После Канта принято различать практический разум, отдающий приказы, и теоретический разум, направленный на познание. Что касается первого, то мне никогда не удавалось ни столкнуться с ним на опыте, ни представить его себе мысленно. То, что то или иное действие может быть либо разумным, либо неразумным, это очевидно. Но почему? Потому, что оно либо подчинено, либо не подчинено разуму? Вовсе нет (разуму подчинено даже безумие, ибо оно рационально). Почему же? Потому, что оно либо соответствует, либо не соответствует нашему желанию разума (то есть стремлению к связности, трезвости, действенности и т. д.). В этом смысле Аристотель, Спиноза и Юм гораздо убедительнее Канта. Отдает приказы и заставляет действовать вовсе не разум, а желание (стремление). «Движет та способность души, которая называется стремлением» (Аристотель, «О душе», книга III, глава 10). Разум сам по себе не способен вызвать ни одного следствия (Спиноза, «Этика», часть IV, теоремы 7 и 14), не произвести ни одного действия (Юм, «Трактат о человеческой природе», книга II, часть III, глава 3: «Я ни в коей мере не вступлю в противоречие с разумом, если предпочту, чтобы весь мир был разрушен, тому, чтобы я поцарапал палец»). Таким образом, никакого практического разума не существует; есть лишь разумные действия. Это не значит, что они более рациональны, чем неразумные, но они наверняка более эффективны, свободны и успешны.



Разумный (Raisonnable)

Соответствующий практическому разуму, если воспользоваться выражением Канта, или, как я предпочел бы сказать, нашему желанию жить в соответствии с разумом (homologoumenôs) . Нетрудно заметить, что это желание всегда подразумевает что-то иное помимо разума, который желать не может. В силу этого не следует путать разумное с рациональным. Рациональным является то, что разум способен познать или объяснить. Разумным – то, что он может оправдать, принимая во внимание определенное число желаний или идеалов, заданных чем-то другим, помимо разума. Это что-то – история; эта способность принимать во внимание – мышление.



Рай (Paradis)

Несуществующее место блаженства. Рай не относится к реальной действительности, он может быть либо мифом, либо нелепостью.



Расизм (Racisme)

«Я не расистка, – как-то сказала мне моя бабушка. И, подумав, добавила: – В конце концов, они же не виноваты, что родились черными!» Ей было уже за восемьдесят, в детстве она возилась с нами гораздо больше родителей и любила нас больше всего на свете. Признаюсь, мне недостало смелости объяснить ей, как следовало бы, что ее неприятие расизма основано… на чисто расистских убеждениях.

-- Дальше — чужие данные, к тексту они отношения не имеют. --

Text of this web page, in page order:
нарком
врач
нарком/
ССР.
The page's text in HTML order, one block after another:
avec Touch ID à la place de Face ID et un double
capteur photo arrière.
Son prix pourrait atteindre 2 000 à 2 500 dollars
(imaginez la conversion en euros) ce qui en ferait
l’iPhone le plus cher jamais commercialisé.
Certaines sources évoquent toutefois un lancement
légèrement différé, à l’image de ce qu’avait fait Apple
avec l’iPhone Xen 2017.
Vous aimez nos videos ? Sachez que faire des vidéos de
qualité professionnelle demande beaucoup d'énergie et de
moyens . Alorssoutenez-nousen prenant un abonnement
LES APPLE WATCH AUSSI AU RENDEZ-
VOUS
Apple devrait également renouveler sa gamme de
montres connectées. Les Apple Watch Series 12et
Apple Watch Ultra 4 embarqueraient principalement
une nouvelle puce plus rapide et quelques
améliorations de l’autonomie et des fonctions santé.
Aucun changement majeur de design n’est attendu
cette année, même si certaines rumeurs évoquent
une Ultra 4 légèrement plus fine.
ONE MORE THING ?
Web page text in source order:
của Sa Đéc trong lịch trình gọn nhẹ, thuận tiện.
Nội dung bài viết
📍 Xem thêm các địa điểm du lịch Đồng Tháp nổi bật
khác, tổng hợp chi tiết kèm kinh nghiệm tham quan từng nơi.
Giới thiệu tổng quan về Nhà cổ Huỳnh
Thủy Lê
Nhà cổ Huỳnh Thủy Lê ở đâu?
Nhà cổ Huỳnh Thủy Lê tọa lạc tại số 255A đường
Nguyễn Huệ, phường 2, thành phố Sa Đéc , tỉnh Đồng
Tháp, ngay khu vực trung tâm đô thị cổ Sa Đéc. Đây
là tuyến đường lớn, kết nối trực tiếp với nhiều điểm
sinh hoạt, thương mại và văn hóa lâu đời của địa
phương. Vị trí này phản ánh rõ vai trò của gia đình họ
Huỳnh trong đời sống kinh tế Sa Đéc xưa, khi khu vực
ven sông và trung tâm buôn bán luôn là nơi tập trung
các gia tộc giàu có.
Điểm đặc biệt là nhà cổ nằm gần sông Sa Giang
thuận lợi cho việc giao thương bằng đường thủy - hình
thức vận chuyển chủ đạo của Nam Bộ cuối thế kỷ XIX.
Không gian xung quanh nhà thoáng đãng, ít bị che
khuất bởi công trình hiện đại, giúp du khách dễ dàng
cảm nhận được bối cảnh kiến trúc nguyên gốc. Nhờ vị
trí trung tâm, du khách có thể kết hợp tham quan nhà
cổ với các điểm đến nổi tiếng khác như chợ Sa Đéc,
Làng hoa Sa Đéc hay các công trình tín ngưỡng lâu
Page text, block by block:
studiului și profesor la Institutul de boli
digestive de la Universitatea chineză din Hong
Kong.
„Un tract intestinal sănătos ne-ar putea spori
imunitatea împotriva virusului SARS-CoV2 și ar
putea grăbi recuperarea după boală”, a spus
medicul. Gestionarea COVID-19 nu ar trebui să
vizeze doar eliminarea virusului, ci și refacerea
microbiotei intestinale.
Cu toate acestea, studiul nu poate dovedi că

В другой раз она же заявила: «Не люблю немцев. Они все расисты». Та же логика рассуждения, в основе которой – антинемецкий расизм.

Что такое расизм? Это теория, согласно которой ценность индивидуума определяется его принадлежностью к биологической или предполагаемо биологической группе. Расистское мышление остается заложником тела, напоминая варварский материализм. Бей чужих! – вот его логика.

Но неужели это действительно материализм? Вряд ли. Дело в том, что расизм рассматривает тело не столько в качестве причины , обусловливающей ту или иную психическую или духовную ценность, сколько в качестве знака . Так, белый или черный цвет кожи символизирует здесь белизну или черноту души. Скорее это близко к спиритуализму в его самой поверхностной форме. Расизм – герменевтика кожных покровов.

Почти всегда он приобретает также характер массового злобного нарциссизма. Так что имеется сразу две причины (нарциссизм и злобность), чтобы бороться с расизмом.



Раскаяние (Repentir)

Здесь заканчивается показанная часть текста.